We will be working with several datasets in this course. Most of them have been added to the git repository.

The presidential contributions dataset is fairly large. We will use it on the first day, so please download it from ftp://ftp.fec.gov/FEC/Presidential_Map/2008/P00000001/P00000001-ALL.zip.

The datasets we will use are

2008 Presidential Campaign Contributions
- The linked file contains all of the 2008 campaign contributions to each presidential candidate.

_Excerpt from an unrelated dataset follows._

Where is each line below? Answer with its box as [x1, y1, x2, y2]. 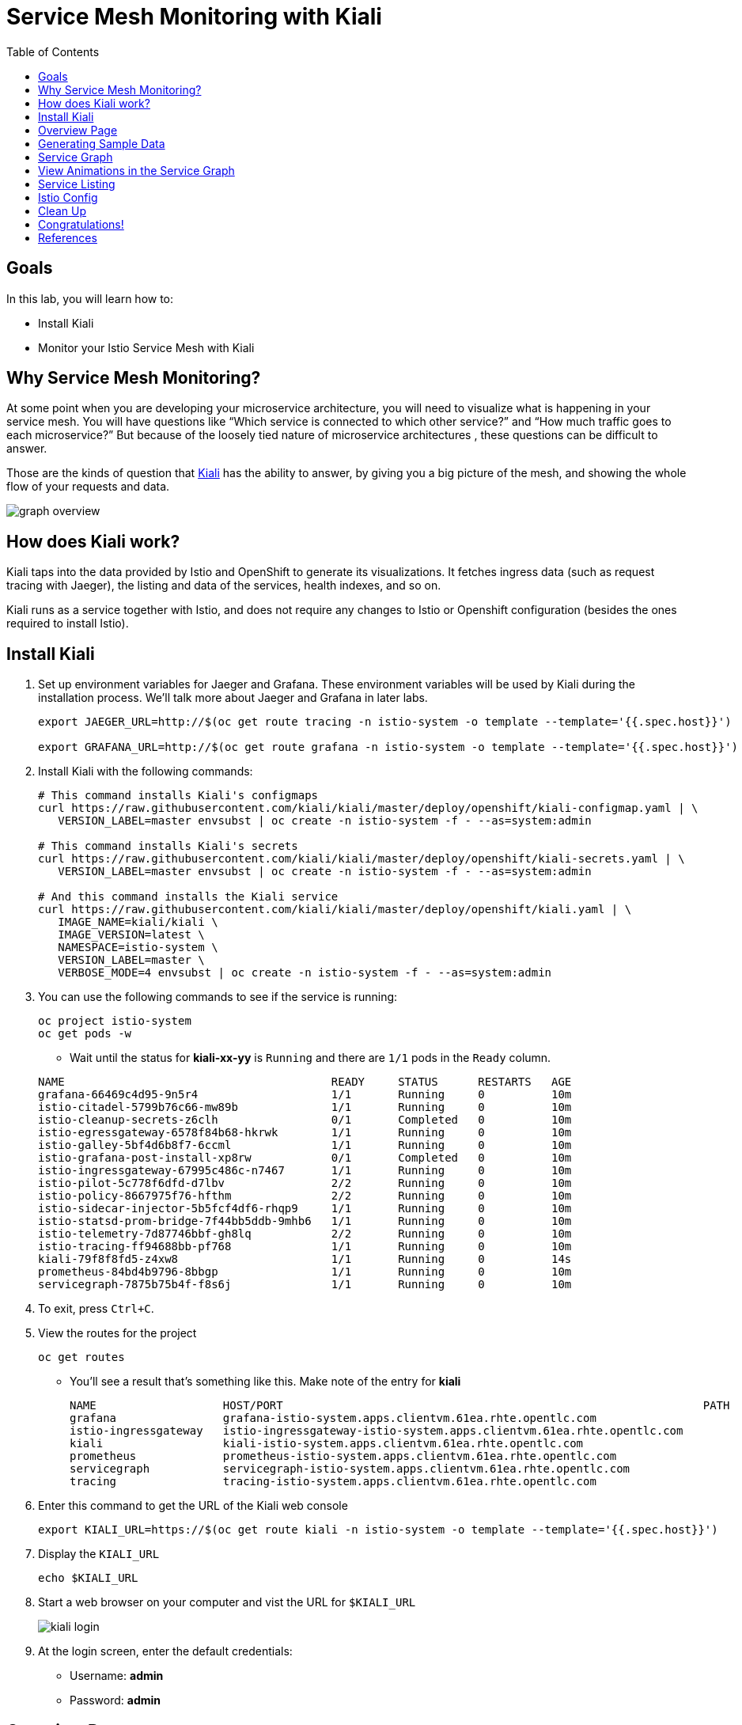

You can look at the 2012 campaign for various primary candidates as well, but we'll work with 2008 since it's complete.
- unzip into dataiap/datasets/pres_campaign/
2011 County Health Rankings
- The dataset contains per-county health and morbidity statistics.
- The necessary data should already be uncompressed in dataiap/datasets/county_health_rankings/additional_measures_cleaned.csv
  dataiap/datasets/county_health_rankings/ypll.csv
The Enron email dataset
- This is the complete set of emails on the enron email server that was released during the scandal. Don't download the dataset as it's huge. We have included subsets of the datasets in the git repository.
  - dataiap/datasets/emails/kenneth.zip contains a subset of Kenneth Lay's emails that you will analyze in day 4.
  - dataiap/datasets/emails/kenneth_json.zip contains a JSON-encoded subset of Kenneth Lay's emails that you will analyze in day 5.
- We will upload a JSON encoded version of the full dataset to amazon's S3.